# Happy Birthday Etack!



## maynman1751 (Jun 4, 2014)

Have a great day and may tantalum rain down upon you! 8)


----------



## Lou (Jun 4, 2014)

Yes, Happy Birthday.

The tantalum part sounds painful!


----------



## FrugalRefiner (Jun 4, 2014)

It's a Buckeye party!
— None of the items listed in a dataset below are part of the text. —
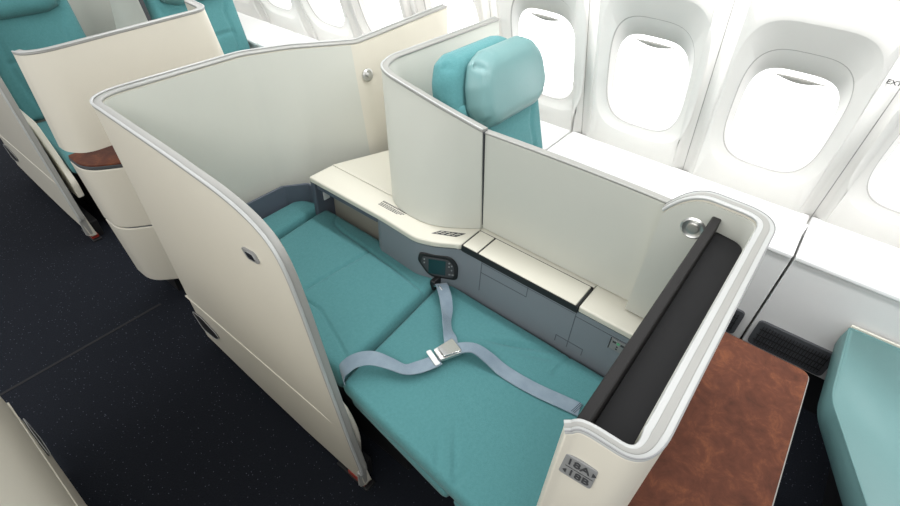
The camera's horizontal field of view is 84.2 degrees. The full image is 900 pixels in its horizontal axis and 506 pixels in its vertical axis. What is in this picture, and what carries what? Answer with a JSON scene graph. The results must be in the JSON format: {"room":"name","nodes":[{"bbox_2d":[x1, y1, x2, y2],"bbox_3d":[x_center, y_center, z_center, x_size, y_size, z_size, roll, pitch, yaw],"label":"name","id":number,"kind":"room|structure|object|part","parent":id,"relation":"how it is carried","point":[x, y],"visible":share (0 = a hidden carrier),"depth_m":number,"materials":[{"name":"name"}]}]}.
{"room":"aircraft cabin","nodes":[
{"label":"aircraft cabin","id":0,"kind":"room"},
{"bbox_2d":[0,138,829,505],"bbox_3d":[-1.953,0.513,2.087,9.500,0.050,5.600,29,47,27],"label":"floor","id":1,"kind":"structure","parent":0,"point":[152,412],"depth_m":2.01,"materials":[{"name":"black carpet"}]},
{"bbox_2d":[0,397,86,505],"bbox_3d":[-0.848,0.674,1.067,1.839,1.122,0.152,29,47,27],"label":"partition","id":2,"kind":"object","parent":1,"relation":"on","point":[30,475],"visible":1,"depth_m":1.17,"materials":[{"name":"beige plastic"}]},
{"bbox_2d":[0,0,105,218],"bbox_3d":[-2.074,-0.865,2.711,0.838,1.213,0.539,29,47,27],"label":"seat","id":3,"kind":"object","parent":1,"relation":"on","point":[24,24],"visible":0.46,"depth_m":2.63,"materials":[{"name":"teal fabric"}]},
{"bbox_3d":[-2.245,-1.088,2.735,0.249,0.613,0.503,29,47,27],"label":"backrest","id":4,"kind":"part","parent":3,"relation":"part of","materials":[{"name":"teal fabric"}]},
{"bbox_3d":[-2.107,-0.537,2.592,0.500,0.368,0.030,29,47,27],"label":"armrest","id":5,"kind":"part","parent":3,"relation":"part of","materials":[{"name":"beige plastic"}]},
{"bbox_2d":[37,121,76,172],"bbox_3d":[-1.962,-0.671,2.782,0.504,0.116,0.504,29,47,27],"label":"seat cushion","id":6,"kind":"object","parent":3,"relation":"on","point":[62,155],"depth_m":2.54,"materials":[{"name":"teal fabric"}]},
{"bbox_3d":[-1.983,-0.496,2.945,0.430,0.355,0.400,29,47,27],"label":"seat","id":7,"kind":"part","parent":3,"relation":"part of","materials":[{"name":"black plastic"}]},
{"bbox_2d":[0,0,115,241],"bbox_3d":[-1.895,-1.108,3.042,1.153,1.162,1.532,29,47,27],"label":"partition","id":8,"kind":"object","parent":1,"relation":"on","point":[95,17],"visible":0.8,"depth_m":2.71,"materials":[{"name":"beige plastic"}]},
{"bbox_3d":[-1.891,-1.125,3.027,1.141,1.108,1.517,29,47,27],"label":"edge trim","id":9,"kind":"part","parent":8,"relation":"part of","materials":[{"name":"silver metal"}]},
{"bbox_3d":[-1.894,-1.118,3.037,1.131,1.115,1.515,29,47,27],"label":"panel","id":10,"kind":"part","parent":8,"relation":"part of","materials":[{"name":"beige plastic"}]},
{"bbox_2d":[0,303,160,395],"bbox_3d":[-1.723,0.507,2.068,0.012,0.002,1.070,29,47,27],"label":"carpet seam","id":11,"kind":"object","parent":1,"relation":"attached to","point":[159,304],"depth_m":2.16,"materials":[{"name":"carpet"}]},
{"bbox_2d":[11,0,223,290],"bbox_3d":[-1.206,-0.401,2.236,0.313,1.197,0.756,29,47,27],"label":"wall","id":12,"kind":"structure","parent":1,"relation":"on","point":[62,78],"depth_m":1.91,"materials":[{"name":"beige plastic"}]},
{"bbox_3d":[-1.256,-0.857,1.876,0.168,0.035,0.702,29,47,27],"label":"edge trim","id":13,"kind":"part","parent":12,"relation":"part of","materials":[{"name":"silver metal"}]},
{"bbox_2d":[109,0,151,28],"bbox_3d":[-1.565,-1.316,2.773,0.634,0.491,1.307,-10,42,-14],"label":"divider","id":14,"kind":"object","parent":1,"relation":"on","point":[126,13],"visible":0.11,"depth_m":2.64,"materials":[{"name":"plastic"}]},
{"bbox_2d":[143,0,249,54],"bbox_3d":[-1.340,-1.114,3.044,0.810,1.213,0.534,29,47,27],"label":"window seat","id":15,"kind":"object","parent":1,"relation":"on","point":[223,16],"visible":0.12,"depth_m":3.06,"materials":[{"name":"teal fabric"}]},
{"bbox_2d":[237,12,294,48],"bbox_3d":[-1.583,-1.406,3.776,1.052,0.680,0.329,29,47,27],"label":"bin","id":16,"kind":"object","parent":1,"relation":"on","point":[256,31],"visible":0.07,"depth_m":3.41,"materials":[{"name":"white plastic"}]},
{"bbox_2d":[89,3,447,490],"bbox_3d":[-0.254,-0.205,2.092,1.153,1.162,1.532,29,47,27],"label":"partition","id":17,"kind":"object","parent":1,"relation":"on","point":[196,143],"visible":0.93,"depth_m":1.78,"materials":[{"name":"beige plastic"}]},
{"bbox_2d":[257,33,316,47],"bbox_3d":[-0.755,-0.950,3.297,1.052,0.680,0.329,29,47,27],"label":"bin","id":18,"kind":"object","parent":1,"relation":"on","point":[294,37],"visible":0.14,"depth_m":3.28,"materials":[{"name":"white plastic"}]},
{"bbox_2d":[263,201,602,505],"bbox_3d":[-0.228,0.405,1.876,1.618,0.523,0.645,29,47,27],"label":"seat","id":19,"kind":"object","parent":1,"relation":"on","point":[455,391],"visible":0.78,"depth_m":1.60,"materials":[{"name":"teal fabric"}]},
{"bbox_3d":[-0.287,0.296,1.874,1.209,0.085,0.510,29,47,27],"label":"seat frame","id":20,"kind":"part","parent":19,"relation":"part of","materials":[{"name":"black plastic"}]},
{"bbox_2d":[279,210,436,386],"bbox_3d":[-0.449,0.118,1.915,0.719,0.108,0.561,29,47,27],"label":"backrest cushion","id":21,"kind":"object","parent":19,"relation":"on","point":[360,298],"depth_m":1.84,"materials":[{"name":"teal fabric"}]},
{"bbox_3d":[-0.341,0.421,2.021,0.800,0.300,0.380,29,47,27],"label":"seat","id":22,"kind":"part","parent":19,"relation":"part of","materials":[{"name":"teal fabric"}]},
{"bbox_3d":[-0.003,0.309,1.622,0.061,0.004,0.058,-20,46,-24],"label":"buckle lever","id":23,"kind":"part","parent":19,"relation":"part of","materials":[{"name":"silver metal"}]},
{"bbox_2d":[344,286,602,505],"bbox_3d":[0.091,0.448,1.576,0.804,0.062,0.635,29,47,27],"label":"seat cushion","id":24,"kind":"object","parent":19,"relation":"on","point":[486,436],"depth_m":1.53,"materials":[{"name":"teal fabric"}]},
{"bbox_2d":[246,150,643,377],"bbox_3d":[0.012,0.151,2.046,1.642,0.664,1.325,29,47,27],"label":"console","id":25,"kind":"object","parent":1,"relation":"on","point":[586,322],"visible":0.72,"depth_m":1.77,"materials":[{"name":"beige plastic"}]},
{"bbox_3d":[-0.549,-0.194,2.222,0.025,0.352,0.110,29,47,27],"label":"post","id":26,"kind":"part","parent":25,"relation":"part of","materials":[{"name":"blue plastic"}]},
{"bbox_2d":[323,192,329,199],"bbox_3d":[-0.534,-0.257,2.148,0.006,0.055,0.030,29,47,27],"label":"reading lamp","id":27,"kind":"object","parent":25,"relation":"attached to","point":[325,196],"depth_m":2.15,"materials":[{"name":"white plastic"}]},
{"bbox_2d":[333,150,392,196],"bbox_3d":[-0.099,-0.428,2.230,0.501,0.021,0.670,29,47,27],"label":"shelf","id":28,"kind":"object","parent":25,"relation":"attached to","point":[373,170],"depth_m":2.11,"materials":[{"name":"beige plastic"}]},
{"bbox_2d":[418,252,457,279],"bbox_3d":[-0.045,0.051,1.846,0.151,0.112,0.012,9,41,6],"label":"remote control","id":29,"kind":"object","parent":25,"relation":"attached to","point":[445,267],"visible":1,"depth_m":1.83,"materials":[{"name":"black plastic"}]},
{"bbox_3d":[0.102,-0.036,1.772,0.062,0.016,0.106,29,47,27],"label":"lid","id":30,"kind":"part","parent":25,"relation":"part of","materials":[{"name":"beige plastic"}]},
{"bbox_2d":[380,16,671,299],"bbox_3d":[0.115,-0.392,1.801,0.634,0.491,1.307,-10,42,-14],"label":"divider","id":31,"kind":"object","parent":25,"relation":"on","point":[448,169],"visible":0.88,"depth_m":1.63,"materials":[{"name":"plastic"}]},
{"bbox_3d":[-0.037,-0.719,1.865,0.410,0.085,0.930,6,41,3],"label":"wrap trim","id":32,"kind":"part","parent":31,"relation":"part of","materials":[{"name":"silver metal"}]},
{"bbox_3d":[0.359,-0.256,1.442,0.587,0.034,0.033,25,45,23],"label":"screen trim","id":33,"kind":"part","parent":31,"relation":"part of","materials":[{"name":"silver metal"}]},
{"bbox_3d":[0.263,0.064,1.718,0.456,0.082,0.150,29,47,27],"label":"lid frame","id":34,"kind":"part","parent":25,"relation":"part of","materials":[{"name":"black plastic"}]},
{"bbox_3d":[0.278,0.060,1.670,0.375,0.016,0.106,29,47,27],"label":"lid","id":35,"kind":"part","parent":25,"relation":"part of","materials":[{"name":"beige plastic"}]},
{"bbox_3d":[0.518,0.289,1.538,0.050,0.047,0.002,29,47,27],"label":"control plate","id":36,"kind":"part","parent":25,"relation":"part of","materials":[{"name":"grey plastic"}]},
{"bbox_2d":[432,36,544,148],"bbox_3d":[0.377,-0.167,2.046,0.810,1.213,0.566,29,47,27],"label":"window seat","id":37,"kind":"object","parent":1,"relation":"on","point":[498,82],"visible":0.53,"depth_m":1.75,"materials":[{"name":"teal fabric"}]},
{"bbox_3d":[0.206,-0.376,2.053,0.249,0.613,0.565,29,47,27],"label":"backrest","id":38,"kind":"part","parent":37,"relation":"part of","materials":[{"name":"teal fabric"}]},
{"bbox_2d":[540,120,569,149],"bbox_3d":[0.073,-0.495,2.817,1.052,0.680,0.329,29,47,27],"label":"bin","id":39,"kind":"object","parent":1,"relation":"on","point":[551,134],"visible":0.03,"depth_m":2.42,"materials":[{"name":"white plastic"}]},
{"bbox_2d":[537,190,775,505],"bbox_3d":[0.405,0.471,1.325,0.251,1.088,0.806,29,47,27],"label":"seat partition","id":40,"kind":"structure","parent":1,"relation":"on","point":[706,248],"depth_m":0.91,"materials":[{"name":"white plastic"}]},
{"bbox_3d":[0.206,0.341,0.793,0.056,0.059,0.018,25,45,24],"label":"seat number plate","id":41,"kind":"part","parent":40,"relation":"part of","materials":[{"name":"grey plastic"}]},
{"bbox_2d":[576,217,720,423],"bbox_3d":[0.422,0.240,1.127,0.022,0.398,0.720,29,47,27],"label":"monitor","id":42,"kind":"object","parent":40,"relation":"on","point":[599,406],"depth_m":0.95,"materials":[{"name":"grey plastic"}]},
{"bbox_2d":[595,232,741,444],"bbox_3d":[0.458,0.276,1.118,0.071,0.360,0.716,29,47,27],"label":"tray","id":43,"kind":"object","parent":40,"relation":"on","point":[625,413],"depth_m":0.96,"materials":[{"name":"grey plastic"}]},
{"bbox_3d":[0.618,-0.062,1.270,0.062,0.062,0.009,29,47,27],"label":"release knob","id":44,"kind":"part","parent":40,"relation":"part of","materials":[{"name":"metal"}]},
{"bbox_2d":[547,132,809,337],"bbox_3d":[0.903,-0.039,2.337,1.055,0.680,0.329,29,47,27],"label":"bin","id":45,"kind":"object","parent":1,"relation":"on","point":[670,182],"visible":0.25,"depth_m":2.08,"materials":[{"name":"white plastic"},{"name":"light grey plastic"},{"name":"black plastic"}]},
{"bbox_3d":[0.918,-0.290,2.124,1.055,0.021,0.322,29,47,27],"label":"lid","id":46,"kind":"part","parent":45,"relation":"part of","materials":[{"name":"white plastic"}]},
{"bbox_2d":[727,313,738,330],"bbox_3d":[1.079,0.236,2.112,0.250,0.096,0.004,29,47,27],"label":"grille","id":47,"kind":"object","parent":45,"relation":"attached to","point":[733,325],"depth_m":2.06,"materials":[{"name":"black plastic"}]},
{"bbox_2d":[726,308,744,332],"bbox_3d":[1.084,0.232,2.117,0.280,0.128,0.013,29,47,27],"label":"air vent","id":48,"kind":"object","parent":45,"relation":"attached to","point":[737,322],"depth_m":2.05,"materials":[{"name":"black plastic"}]},
{"bbox_2d":[628,332,808,505],"bbox_3d":[0.711,0.724,1.502,0.279,0.600,0.808,29,47,27],"label":"cocktail table","id":49,"kind":"object","parent":1,"relation":"on","point":[730,446],"visible":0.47,"depth_m":1.32,"materials":[{"name":"brown laminate"}]},
{"bbox_2d":[739,217,899,414],"bbox_3d":[1.735,0.419,1.855,1.059,0.680,0.329,29,47,27],"label":"bin","id":50,"kind":"object","parent":1,"relation":"on","point":[836,278],"visible":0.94,"depth_m":1.83,"materials":[{"name":"white plastic"},{"name":"light grey plastic"},{"name":"black plastic"}]},
{"bbox_3d":[1.723,0.602,2.007,1.059,0.204,0.245,29,47,27],"label":"kick panel","id":51,"kind":"part","parent":50,"relation":"part of","materials":[{"name":"black plastic"}]},
{"bbox_2d":[748,320,831,375],"bbox_3d":[1.343,0.374,1.967,0.274,0.128,0.013,29,47,27],"label":"air vent","id":52,"kind":"object","parent":50,"relation":"attached to","point":[813,356],"depth_m":1.96,"materials":[{"name":"black plastic"}]},
{"bbox_2d":[753,326,829,372],"bbox_3d":[1.338,0.378,1.962,0.244,0.096,0.004,29,47,27],"label":"grille","id":53,"kind":"object","parent":50,"relation":"attached to","point":[801,352],"depth_m":1.95,"materials":[{"name":"black plastic"}]},
{"bbox_3d":[1.750,0.168,1.642,1.059,0.021,0.322,29,47,27],"label":"lid","id":54,"kind":"part","parent":50,"relation":"part of","materials":[{"name":"white plastic"}]},
{"bbox_2d":[817,325,899,505],"bbox_3d":[1.363,0.892,1.416,0.789,0.508,1.147,29,47,27],"label":"seat","id":55,"kind":"object","parent":1,"relation":"on","point":[858,408],"visible":1,"depth_m":1.51,"materials":[{"name":"teal leather"}]},
{"bbox_2d":[233,0,899,248],"bbox_3d":[-0.407,-1.440,2.471,7.557,1.287,0.468,29,47,27],"label":"wall","id":56,"kind":"structure","parent":0,"point":[852,45],"depth_m":1.82,"materials":[{"name":"white plastic"}]},
{"bbox_2d":[275,0,290,4],"bbox_3d":[-1.147,-1.766,3.149,0.290,0.381,0.147,29,47,27],"label":"window","id":57,"kind":"structure","parent":56,"relation":"in","point":[286,2],"depth_m":3.29,"materials":[{"name":"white glass"}]},
{"bbox_2d":[313,0,343,21],"bbox_3d":[-0.756,-1.552,2.922,0.290,0.381,0.147,29,47,27],"label":"window","id":58,"kind":"structure","parent":56,"relation":"in","point":[331,9],"depth_m":3.03,"materials":[{"name":"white glass"}]},
{"bbox_2d":[364,0,402,28],"bbox_3d":[-0.366,-1.337,2.696,0.290,0.381,0.147,29,47,27],"label":"window","id":59,"kind":"structure","parent":56,"relation":"in","point":[382,13],"depth_m":2.73,"materials":[{"name":"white glass"}]},
{"bbox_2d":[431,0,477,32],"bbox_3d":[0.033,-1.117,2.465,0.290,0.381,0.147,29,47,27],"label":"window","id":60,"kind":"structure","parent":56,"relation":"in","point":[461,13],"depth_m":2.39,"materials":[{"name":"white glass"}]},
{"bbox_2d":[519,8,574,92],"bbox_3d":[0.431,-0.898,2.235,0.290,0.381,0.147,29,47,27],"label":"window","id":61,"kind":"structure","parent":56,"relation":"in","point":[551,33],"depth_m":2.19,"materials":[{"name":"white glass"}]},
{"bbox_2d":[614,34,687,123],"bbox_3d":[0.803,-0.694,2.020,0.290,0.381,0.147,29,47,27],"label":"window","id":62,"kind":"structure","parent":56,"relation":"in","point":[651,72],"depth_m":2.00,"materials":[{"name":"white glass"}]},
{"bbox_2d":[731,68,838,164],"bbox_3d":[1.189,-0.481,1.796,0.290,0.381,0.147,29,47,27],"label":"window","id":63,"kind":"structure","parent":56,"relation":"in","point":[782,115],"depth_m":1.78,"materials":[{"name":"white glass"}]},
{"bbox_2d":[876,145,899,202],"bbox_3d":[1.572,-0.271,1.574,0.290,0.381,0.147,29,47,27],"label":"window","id":64,"kind":"structure","parent":56,"relation":"in","point":[888,178],"depth_m":1.72,"materials":[{"name":"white glass"}]}
]}

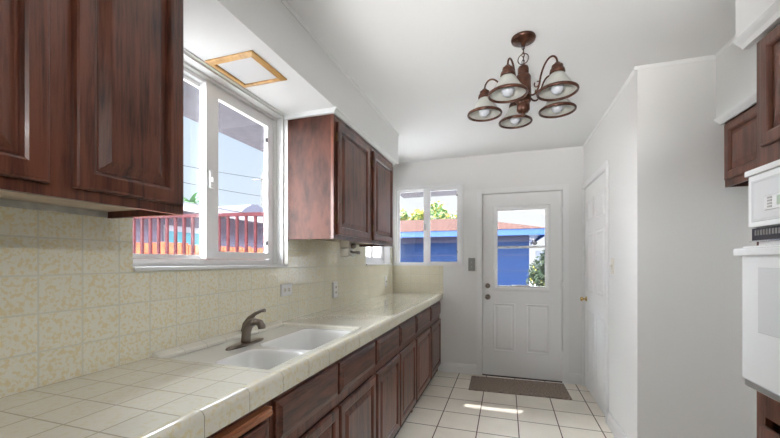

Happy Birthday Eric!

Dave


----------



## jimdoc (Jun 4, 2014)

Happy Birthday!

Jim


----------



## philddreamer (Jun 4, 2014)

Happy Birthday, Eric! 8) 

Phil


----------



## necromancer (Jun 4, 2014)

Happy Birthday Eric !!

one tantalum scull plate to guard against that tantalum rain :shock:


----------



## Irons (Jun 4, 2014)

Happy Birthday. :mrgreen:


----------



## rewalston (Jun 4, 2014)

Happy Birthday


----------



## butcher (Jun 5, 2014)

Happy birthday Eric.


----------



## etack (Jun 5, 2014)

Thanks guys. 

I hope to not need the Ta skull plate. However it would be cool to have one. 

Eric


----------



## patnor1011 (Jun 5, 2014)

Happy Birthday Eric.


----------